Near to Warminster on the A362 just past the entrance to Longleat is a car park for Cley Hill (its one of those 'dumpling' type hills which need to be climbed). 

When we did it we just stayed on in the car park for the night. Nice and quiet, pub nearby but driving rather than walking distance


----------



## Mer (Jan 20, 2010)

The landlord of the Royal Oak pub at Corsley between Frome and Warminster will allow overnight parking in his large car park if you use the bar or restaurant. It sells real ale and excellent food and is child and dog friendly.


----------



## 96706 (Nov 13, 2005)

Thanks everyone for your suggestions. In the end we stopped at the layby in near Landford Lakes last Thursday night. Unfortunately by the time we had to drive off ( 07.30hrs) the snack bar hadn't arrived. We diverted along the A303 and arrived at Street just before 0900hrs so had breakfast in the Clake Village car park. 

Spent a very good time at Cheddar CC and also Brokerswood Camp Site.
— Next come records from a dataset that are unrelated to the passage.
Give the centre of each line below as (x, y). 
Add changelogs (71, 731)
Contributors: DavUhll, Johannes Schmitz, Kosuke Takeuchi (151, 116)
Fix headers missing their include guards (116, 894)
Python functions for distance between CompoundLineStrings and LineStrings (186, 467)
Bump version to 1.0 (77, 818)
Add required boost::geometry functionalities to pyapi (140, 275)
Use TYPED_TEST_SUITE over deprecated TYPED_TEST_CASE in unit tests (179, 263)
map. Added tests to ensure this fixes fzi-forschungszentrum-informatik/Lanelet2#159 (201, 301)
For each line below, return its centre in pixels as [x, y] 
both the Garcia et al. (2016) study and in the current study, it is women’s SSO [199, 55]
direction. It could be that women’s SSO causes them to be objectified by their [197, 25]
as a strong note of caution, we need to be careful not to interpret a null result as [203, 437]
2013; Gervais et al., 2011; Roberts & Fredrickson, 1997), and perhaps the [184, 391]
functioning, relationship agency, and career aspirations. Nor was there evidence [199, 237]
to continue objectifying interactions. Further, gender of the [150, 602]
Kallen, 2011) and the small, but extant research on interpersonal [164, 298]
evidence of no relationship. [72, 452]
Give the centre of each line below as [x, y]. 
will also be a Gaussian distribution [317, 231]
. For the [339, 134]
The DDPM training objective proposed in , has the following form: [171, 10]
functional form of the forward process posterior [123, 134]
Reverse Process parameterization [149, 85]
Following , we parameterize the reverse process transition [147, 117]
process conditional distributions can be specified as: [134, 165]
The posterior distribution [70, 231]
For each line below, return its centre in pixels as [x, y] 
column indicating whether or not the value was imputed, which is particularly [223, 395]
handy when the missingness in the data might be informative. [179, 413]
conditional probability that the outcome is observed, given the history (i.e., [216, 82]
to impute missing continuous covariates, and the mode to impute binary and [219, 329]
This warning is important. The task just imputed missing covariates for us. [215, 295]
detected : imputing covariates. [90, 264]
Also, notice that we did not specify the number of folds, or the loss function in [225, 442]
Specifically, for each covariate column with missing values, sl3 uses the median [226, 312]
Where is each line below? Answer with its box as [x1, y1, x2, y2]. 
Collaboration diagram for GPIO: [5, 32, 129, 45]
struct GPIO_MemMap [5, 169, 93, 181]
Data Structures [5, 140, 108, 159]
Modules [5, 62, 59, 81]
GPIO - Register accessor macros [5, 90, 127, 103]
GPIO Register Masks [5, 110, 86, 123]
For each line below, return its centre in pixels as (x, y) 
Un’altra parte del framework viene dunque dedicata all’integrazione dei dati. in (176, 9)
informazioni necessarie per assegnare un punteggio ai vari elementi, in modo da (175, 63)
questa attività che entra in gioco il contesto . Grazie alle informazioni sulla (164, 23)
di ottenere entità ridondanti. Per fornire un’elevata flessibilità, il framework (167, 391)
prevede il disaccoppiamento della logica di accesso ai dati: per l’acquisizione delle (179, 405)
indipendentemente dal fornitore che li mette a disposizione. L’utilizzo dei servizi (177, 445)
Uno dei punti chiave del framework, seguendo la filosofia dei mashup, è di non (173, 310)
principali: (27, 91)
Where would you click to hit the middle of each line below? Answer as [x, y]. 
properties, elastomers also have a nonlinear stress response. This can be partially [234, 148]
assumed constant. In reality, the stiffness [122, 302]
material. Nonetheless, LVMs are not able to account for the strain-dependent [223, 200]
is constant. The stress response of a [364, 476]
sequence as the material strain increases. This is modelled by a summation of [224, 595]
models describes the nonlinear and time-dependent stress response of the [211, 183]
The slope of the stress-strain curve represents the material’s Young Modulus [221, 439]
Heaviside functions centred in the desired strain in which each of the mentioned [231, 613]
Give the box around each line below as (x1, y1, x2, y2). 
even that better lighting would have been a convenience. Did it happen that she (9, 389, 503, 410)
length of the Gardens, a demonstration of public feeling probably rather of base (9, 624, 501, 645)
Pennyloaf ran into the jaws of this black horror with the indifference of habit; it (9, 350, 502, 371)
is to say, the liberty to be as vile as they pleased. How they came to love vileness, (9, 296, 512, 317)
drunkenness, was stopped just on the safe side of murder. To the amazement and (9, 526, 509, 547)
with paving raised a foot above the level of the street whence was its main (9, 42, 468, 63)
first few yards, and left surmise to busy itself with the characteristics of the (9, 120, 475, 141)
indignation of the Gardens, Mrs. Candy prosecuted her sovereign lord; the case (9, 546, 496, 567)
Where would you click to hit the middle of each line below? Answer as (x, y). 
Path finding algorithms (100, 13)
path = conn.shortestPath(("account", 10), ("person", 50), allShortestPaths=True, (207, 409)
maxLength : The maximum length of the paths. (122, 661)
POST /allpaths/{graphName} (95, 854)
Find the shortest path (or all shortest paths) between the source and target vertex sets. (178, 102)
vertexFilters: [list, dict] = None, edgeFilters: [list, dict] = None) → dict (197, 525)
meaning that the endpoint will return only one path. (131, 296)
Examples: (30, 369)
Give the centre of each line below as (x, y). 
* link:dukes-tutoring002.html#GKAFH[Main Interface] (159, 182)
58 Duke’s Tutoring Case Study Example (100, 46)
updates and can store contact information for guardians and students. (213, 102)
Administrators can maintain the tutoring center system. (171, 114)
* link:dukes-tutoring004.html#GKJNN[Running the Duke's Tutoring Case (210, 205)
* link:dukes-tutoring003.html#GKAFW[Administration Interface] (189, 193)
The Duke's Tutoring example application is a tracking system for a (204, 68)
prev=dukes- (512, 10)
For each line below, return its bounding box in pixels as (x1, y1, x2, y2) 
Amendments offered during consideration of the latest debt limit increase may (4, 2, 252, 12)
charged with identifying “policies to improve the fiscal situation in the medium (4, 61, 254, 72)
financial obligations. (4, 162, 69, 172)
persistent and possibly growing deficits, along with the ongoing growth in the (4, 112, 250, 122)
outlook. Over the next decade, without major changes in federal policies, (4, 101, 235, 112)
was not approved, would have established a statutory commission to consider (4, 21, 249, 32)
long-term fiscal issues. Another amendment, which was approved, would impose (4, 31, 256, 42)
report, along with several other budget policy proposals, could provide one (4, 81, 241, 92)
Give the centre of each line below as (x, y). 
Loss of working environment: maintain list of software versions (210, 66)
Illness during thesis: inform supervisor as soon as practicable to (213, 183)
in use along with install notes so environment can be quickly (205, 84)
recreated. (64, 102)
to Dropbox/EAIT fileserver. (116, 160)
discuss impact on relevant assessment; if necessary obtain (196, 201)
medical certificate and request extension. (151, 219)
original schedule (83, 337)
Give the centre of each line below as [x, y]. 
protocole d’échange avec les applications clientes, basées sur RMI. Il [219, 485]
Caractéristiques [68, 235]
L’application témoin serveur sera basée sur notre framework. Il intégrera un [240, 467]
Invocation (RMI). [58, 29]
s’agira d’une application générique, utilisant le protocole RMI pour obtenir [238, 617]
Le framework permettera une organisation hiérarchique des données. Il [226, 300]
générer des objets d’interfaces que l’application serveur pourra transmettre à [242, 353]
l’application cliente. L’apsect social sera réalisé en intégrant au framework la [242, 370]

Sunday was sunny, but the rest of the time it was a bit damp at times :lol: 

Came back via Frome & Warminster today, thought the Royal Oak would be a nice stopover next time we are that way again.


----------



## Ricster (Sep 3, 2010)

Just to confirm this is an excellent spot to stop. A decent distance from the road so no traffic noise/wind, lots of parking spaces, a picnic area and (most importantly) very clean toilets. As mentioned there is a snack van which arrives about 8:30.

We arrived about 6'ish on a Thursday night and there were a few HGVs parked up, but there was loads of space (both side on and 'slots') which will take the longest vans. No campervans arrived during the night, but in the morning there was a stream of traffic. In fact we're still sitting here at quarter past eleven and there is a real mix of tourists, campers and trucks.

Well recommended for facilities and safety. The view is decent as well. Many thanks to BarryTed for mentioning it.

Oh, and here is a google maps link for those looking..

http://bit.ly/cfZUr1


----------